Kate Hu
Contact Information
- hu.3125@osu.edu
Areas of Expertise
- Use of auxiliary Information
- Cost-effective study design
- Z-estimation
- Proximal causal inference
- Casual inference with environmental data
Education
- PhD: Department of Biostatistics, University of Washington, Seattle, 2014
- BS: Department of Biochemistry, University of Hong Kong, 2006
Kate Hu joined the Department of Statistics in 2024, following her roles as Head of Data Science at Aclima, Inc. and Senior Data Scientist at Climate LLC, both climate-tech companies based in San Francisco. She earned her PhD from the University of Washington, Seattle, where her research focused on semiparametric inference, empirical processes, two-phase sampling, and the use of auxiliary information. During her postdoctoral research at Harvard University, she explored proximal causal inference with environmental data.

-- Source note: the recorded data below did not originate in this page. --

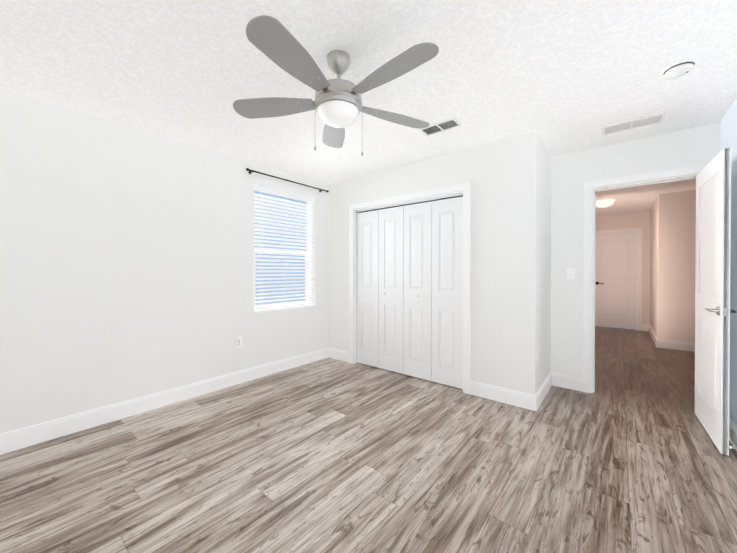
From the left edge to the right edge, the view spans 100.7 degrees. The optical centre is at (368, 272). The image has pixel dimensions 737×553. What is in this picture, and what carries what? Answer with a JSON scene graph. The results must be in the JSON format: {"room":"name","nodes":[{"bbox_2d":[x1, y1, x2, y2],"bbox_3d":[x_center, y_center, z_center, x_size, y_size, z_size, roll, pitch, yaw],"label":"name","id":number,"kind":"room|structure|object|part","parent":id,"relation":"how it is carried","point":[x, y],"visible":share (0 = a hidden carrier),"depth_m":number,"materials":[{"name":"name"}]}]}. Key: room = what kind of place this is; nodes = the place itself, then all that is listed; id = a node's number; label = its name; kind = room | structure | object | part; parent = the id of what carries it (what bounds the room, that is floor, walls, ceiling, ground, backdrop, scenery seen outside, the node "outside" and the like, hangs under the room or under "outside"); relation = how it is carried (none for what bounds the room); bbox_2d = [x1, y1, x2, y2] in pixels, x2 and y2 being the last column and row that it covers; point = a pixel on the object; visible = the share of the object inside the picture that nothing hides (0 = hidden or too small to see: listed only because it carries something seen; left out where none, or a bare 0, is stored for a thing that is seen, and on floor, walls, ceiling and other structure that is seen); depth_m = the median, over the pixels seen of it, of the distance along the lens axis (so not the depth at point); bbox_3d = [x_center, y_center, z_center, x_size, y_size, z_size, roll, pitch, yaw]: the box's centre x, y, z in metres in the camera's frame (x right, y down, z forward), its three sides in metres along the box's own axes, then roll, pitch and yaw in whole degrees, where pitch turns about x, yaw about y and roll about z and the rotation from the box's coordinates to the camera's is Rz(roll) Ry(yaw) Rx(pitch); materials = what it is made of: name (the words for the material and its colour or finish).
{"room":"empty bedroom","nodes":[
{"label":"empty bedroom","id":0,"kind":"room"},
{"bbox_2d":[0,87,328,433],"bbox_3d":[-1.504,-0.020,3.337,0.200,2.440,4.525,0,0,39],"label":"wall","id":1,"kind":"structure","parent":0,"point":[126,262],"depth_m":2.53,"materials":[{"name":"white paint"}]},
{"bbox_2d":[0,347,328,454],"bbox_3d":[-1.670,1.134,2.973,0.015,0.135,3.500,0,0,39],"label":"baseboard","id":2,"kind":"structure","parent":1,"relation":"attached to","point":[17,439],"depth_m":2.59,"materials":[{"name":"white wood"}]},
{"bbox_2d":[236,336,241,347],"bbox_3d":[-1.400,0.750,3.305,0.008,0.115,0.070,0,0,39],"label":"outlet","id":3,"kind":"object","parent":1,"relation":"attached to","point":[238,342],"visible":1,"depth_m":3.30,"materials":[{"name":"white plastic"}]},
{"bbox_2d":[254,191,310,307],"bbox_3d":[-1.103,-0.281,3.870,0.060,1.465,0.900,0,0,39],"label":"window","id":4,"kind":"structure","parent":1,"relation":"in","point":[290,262],"depth_m":4.02,"materials":[{"name":"white plastic"}]},
{"bbox_2d":[254,184,314,309],"bbox_3d":[-1.030,-0.293,3.810,0.074,1.433,0.888,0,0,39],"label":"window blinds","id":5,"kind":"object","parent":4,"relation":"attached to","point":[272,191],"visible":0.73,"depth_m":3.77,"materials":[{"name":"white plastic"}]},
{"bbox_2d":[254,304,316,312],"bbox_3d":[-1.033,0.443,3.817,0.122,0.026,0.900,0,0,39],"label":"window sill","id":6,"kind":"structure","parent":1,"relation":"attached to","point":[283,308],"depth_m":3.75,"materials":[{"name":"white wood"}]},
{"bbox_2d":[246,168,328,192],"bbox_3d":[-0.958,-1.118,3.765,0.091,0.036,1.202,0,0,39],"label":"curtain rod","id":7,"kind":"object","parent":1,"relation":"attached to","point":[251,171],"visible":1,"depth_m":3.64,"materials":[{"name":"black metal"}]},
{"bbox_2d":[0,326,736,552],"bbox_3d":[2.356,1.251,3.160,6.400,0.100,9.140,0,0,39],"label":"floor","id":8,"kind":"structure","parent":0,"point":[328,455],"depth_m":1.85,"materials":[{"name":"brown wood"}]},
{"bbox_2d":[0,0,736,214],"bbox_3d":[2.356,-1.289,3.144,6.400,0.100,9.140,0,0,39],"label":"ceiling","id":9,"kind":"structure","parent":0,"point":[560,77],"depth_m":1.86,"materials":[{"name":"white paint"}]},
{"bbox_2d":[233,15,438,155],"bbox_3d":[-0.149,-0.951,1.719,1.196,0.559,1.222,0,0,39],"label":"fan","id":10,"kind":"object","parent":9,"relation":"hanging from","point":[337,104],"visible":1,"depth_m":1.63,"materials":[{"name":"grey metal"}]},
{"bbox_3d":[-0.172,-0.890,1.755,0.232,0.082,0.232,0,0,39],"label":"lamp shade","id":11,"kind":"part","parent":10,"relation":"part of","materials":[{"name":"white glass"}]},
{"bbox_2d":[418,117,462,136],"bbox_3d":[0.606,-1.232,2.589,0.330,0.006,0.170,0,0,39],"label":"ceiling vent","id":12,"kind":"object","parent":9,"relation":"in","point":[443,126],"visible":1,"depth_m":2.58,"materials":[{"name":"white metal"}]},
{"bbox_2d":[596,199,614,207],"bbox_3d":[4.111,-1.198,5.327,0.300,0.110,0.300,0,0,39],"label":"hall ceiling light","id":13,"kind":"object","parent":9,"relation":"attached to","point":[604,203],"visible":0.92,"depth_m":5.24,"materials":[{"name":"white glass"}]},
{"bbox_2d":[601,112,665,135],"bbox_3d":[2.192,-1.232,2.542,0.400,0.006,0.190,0,0,39],"label":"ceiling vent","id":14,"kind":"object","parent":9,"relation":"in","point":[636,123],"visible":1,"depth_m":2.53,"materials":[{"name":"white metal"}]},
{"bbox_2d":[662,59,695,78],"bbox_3d":[1.853,-1.206,1.823,0.140,0.049,0.140,0,0,39],"label":"smoke detector","id":15,"kind":"object","parent":9,"relation":"attached to","point":[678,69],"visible":1,"depth_m":1.79,"materials":[{"name":"white plastic"}]},
{"bbox_2d":[359,195,462,212],"bbox_3d":[0.448,0.192,3.619,1.464,2.012,0.033,0,0,39],"label":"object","id":16,"kind":"structure","parent":0,"point":[413,203],"depth_m":3.52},
{"bbox_2d":[329,131,538,394],"bbox_3d":[0.484,-0.022,3.539,2.615,2.440,0.120,0,0,39],"label":"wall","id":17,"kind":"structure","parent":0,"point":[501,176],"depth_m":2.90,"materials":[{"name":"white paint"}]},
{"bbox_2d":[329,348,348,362],"bbox_3d":[-0.408,1.127,4.191,0.418,0.135,0.015,0,0,39],"label":"baseboard","id":18,"kind":"structure","parent":17,"relation":"attached to","point":[337,354],"depth_m":4.18,"materials":[{"name":"white wood"}]},
{"bbox_2d":[357,206,403,373],"bbox_3d":[0.123,0.201,3.798,0.726,1.968,0.070,0,0,39],"label":"closet door","id":19,"kind":"structure","parent":17,"relation":"in","point":[380,270],"depth_m":3.78,"materials":[{"name":"white wood"}]},
{"bbox_2d":[349,182,470,393],"bbox_3d":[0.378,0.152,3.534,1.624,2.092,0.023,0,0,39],"label":"trim","id":20,"kind":"structure","parent":17,"relation":"attached to","point":[466,187],"depth_m":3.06,"materials":[{"name":"white wood"}]},
{"bbox_2d":[403,196,462,388],"bbox_3d":[0.687,0.204,3.334,0.726,1.968,0.070,0,0,39],"label":"closet door","id":21,"kind":"structure","parent":17,"relation":"in","point":[433,301],"depth_m":3.32,"materials":[{"name":"white wood"}]},
{"bbox_2d":[470,380,536,410],"bbox_3d":[1.235,1.135,2.841,0.588,0.135,0.015,0,0,39],"label":"baseboard","id":22,"kind":"structure","parent":17,"relation":"attached to","point":[509,396],"depth_m":2.81,"materials":[{"name":"white wood"}]},
{"bbox_2d":[538,137,550,389],"bbox_3d":[1.697,-0.019,3.050,0.120,2.440,0.665,0,0,39],"label":"wall","id":23,"kind":"structure","parent":0,"point":[544,271],"depth_m":2.98,"materials":[{"name":"white paint"}]},
{"bbox_2d":[535,372,551,409],"bbox_3d":[1.711,1.134,2.968,0.015,0.135,0.785,0,0,39],"label":"baseboard return","id":24,"kind":"object","parent":23,"relation":"attached to","point":[543,390],"visible":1,"depth_m":2.93,"materials":[{"name":"white wood"}]},
{"bbox_2d":[595,211,649,324],"bbox_3d":[5.279,-0.041,6.587,1.165,2.440,0.120,0,0,39],"label":"wall","id":25,"kind":"structure","parent":0,"point":[640,219],"depth_m":6.24,"materials":[{"name":"white paint"}]},
{"bbox_2d":[595,232,636,328],"bbox_3d":[5.266,0.165,6.537,0.718,2.010,0.086,0,0,39],"label":"hall door","id":26,"kind":"structure","parent":25,"relation":"in","point":[615,279],"depth_m":6.52,"materials":[{"name":"white wood"}]},
{"bbox_2d":[595,228,641,330],"bbox_3d":[5.290,0.129,6.565,0.884,2.102,0.143,0,0,39],"label":"door frame","id":27,"kind":"structure","parent":25,"relation":"attached to","point":[639,230],"depth_m":6.27,"materials":[{"name":"white wood"}]},
{"bbox_2d":[642,324,648,330],"bbox_3d":[5.641,1.114,6.210,0.118,0.135,0.015,0,0,39],"label":"baseboard","id":28,"kind":"structure","parent":25,"relation":"attached to","point":[645,327],"depth_m":6.21,"materials":[{"name":"white wood"}]},
{"bbox_2d":[551,122,719,377],"bbox_3d":[2.502,-0.018,2.896,1.320,2.440,0.120,0,0,39],"label":"wall","id":29,"kind":"structure","parent":0,"point":[572,173],"depth_m":3.11,"materials":[{"name":"white paint"}]},
{"bbox_2d":[551,372,582,391],"bbox_3d":[2.061,1.133,3.179,0.288,0.135,0.015,0,0,39],"label":"baseboard","id":30,"kind":"structure","parent":29,"relation":"attached to","point":[567,381],"depth_m":3.17,"materials":[{"name":"white wood"}]},
{"bbox_2d":[567,268,574,278],"bbox_3d":[2.089,0.011,3.150,0.070,0.115,0.013,0,0,39],"label":"light switch","id":31,"kind":"object","parent":29,"relation":"attached to","point":[570,273],"visible":1,"depth_m":3.15,"materials":[{"name":"white plastic"}]},
{"bbox_2d":[583,164,706,392],"bbox_3d":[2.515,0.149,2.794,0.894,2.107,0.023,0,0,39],"label":"door frame","id":32,"kind":"structure","parent":29,"relation":"attached to","point":[588,186],"depth_m":3.04,"materials":[{"name":"white wood"}]},
{"bbox_2d":[695,147,736,455],"bbox_3d":[2.578,0.189,2.289,0.138,2.015,0.740,0,0,39],"label":"entry door","id":33,"kind":"structure","parent":29,"relation":"in","point":[713,310],"depth_m":2.16,"materials":[{"name":"white wood"}]},
{"bbox_2d":[650,190,695,342],"bbox_3d":[6.133,-0.029,4.708,2.540,2.440,1.700,0,0,39],"label":"wall","id":34,"kind":"structure","parent":0,"point":[672,257],"depth_m":4.75,"materials":[{"name":"white paint"}]},
{"bbox_2d":[649,325,657,346],"bbox_3d":[5.146,1.119,5.526,0.015,0.135,1.700,0,0,39],"label":"baseboard","id":35,"kind":"structure","parent":34,"relation":"attached to","point":[653,335],"depth_m":5.34,"materials":[{"name":"white wood"}]},
{"bbox_2d":[657,339,694,351],"bbox_3d":[5.537,1.127,4.095,2.435,0.135,0.015,0,0,39],"label":"baseboard","id":36,"kind":"structure","parent":34,"relation":"attached to","point":[677,345],"depth_m":4.72,"materials":[{"name":"white wood"}]},
{"bbox_2d":[720,98,736,426],"bbox_3d":[1.529,-0.004,0.767,0.120,2.440,4.405,0,0,39],"label":"wall","id":37,"kind":"structure","parent":0,"point":[728,130],"depth_m":2.20,"materials":[{"name":"white paint"}]},
{"bbox_2d":[729,418,736,450],"bbox_3d":[1.515,1.147,0.863,0.015,0.135,4.285,0,0,39],"label":"baseboard","id":38,"kind":"structure","parent":37,"relation":"attached to","point":[733,433],"depth_m":2.15,"materials":[{"name":"white wood"}]},
{"label":"outside","id":39,"kind":"structure","parent":0,"visible":0},
{"bbox_2d":[254,191,304,304],"bbox_3d":[-3.510,-0.814,5.443,0.020,8.000,12.000,0,0,39],"label":"sky","id":40,"kind":"structure","parent":39,"point":[278,259],"depth_m":7.14,"materials":[{"name":"blue"}]}
]}

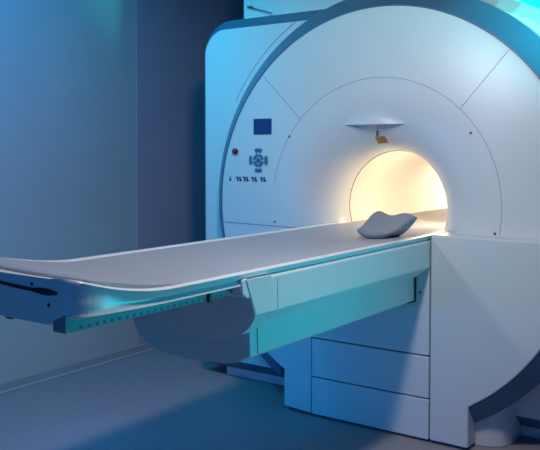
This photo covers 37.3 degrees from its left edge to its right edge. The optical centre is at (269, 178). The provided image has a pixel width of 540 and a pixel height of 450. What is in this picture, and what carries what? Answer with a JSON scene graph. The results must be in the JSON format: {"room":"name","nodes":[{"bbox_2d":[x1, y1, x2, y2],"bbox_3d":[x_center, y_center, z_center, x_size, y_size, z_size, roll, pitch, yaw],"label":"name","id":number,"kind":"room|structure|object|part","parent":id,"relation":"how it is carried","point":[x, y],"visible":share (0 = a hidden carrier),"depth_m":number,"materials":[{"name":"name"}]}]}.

Her current statistical research interests include
- on-farm experiment design and analysis
- causal inference with environmental data
- proximal causal inference
- use auxiliary information to improve statistical inference
- automating asymptotic analysis
Her current applied statistical research interests include
- precision agriculture
- epidemiology
- climate hazards
- designing environmental monitoring network
For students who are looking for reading courses, RA positions, dissertation topics, and research projects, you are welcome to contact me if you are interested in
- Inference problems with time series data or spatial data
- selection bias
- smart use of auxiliary information
- automating asymptotic analysis
- any applied statistical research topics listed above
For undergrad students, an additional topic is
- environmental and agricultural data analysis
My research style is problem-drive, which means we will focus on formulating and solving a problem. The choice of approaches and tools—whether Bayesian, frequentist, machine learning, or semiparametric models—depends on the specific problem at hand.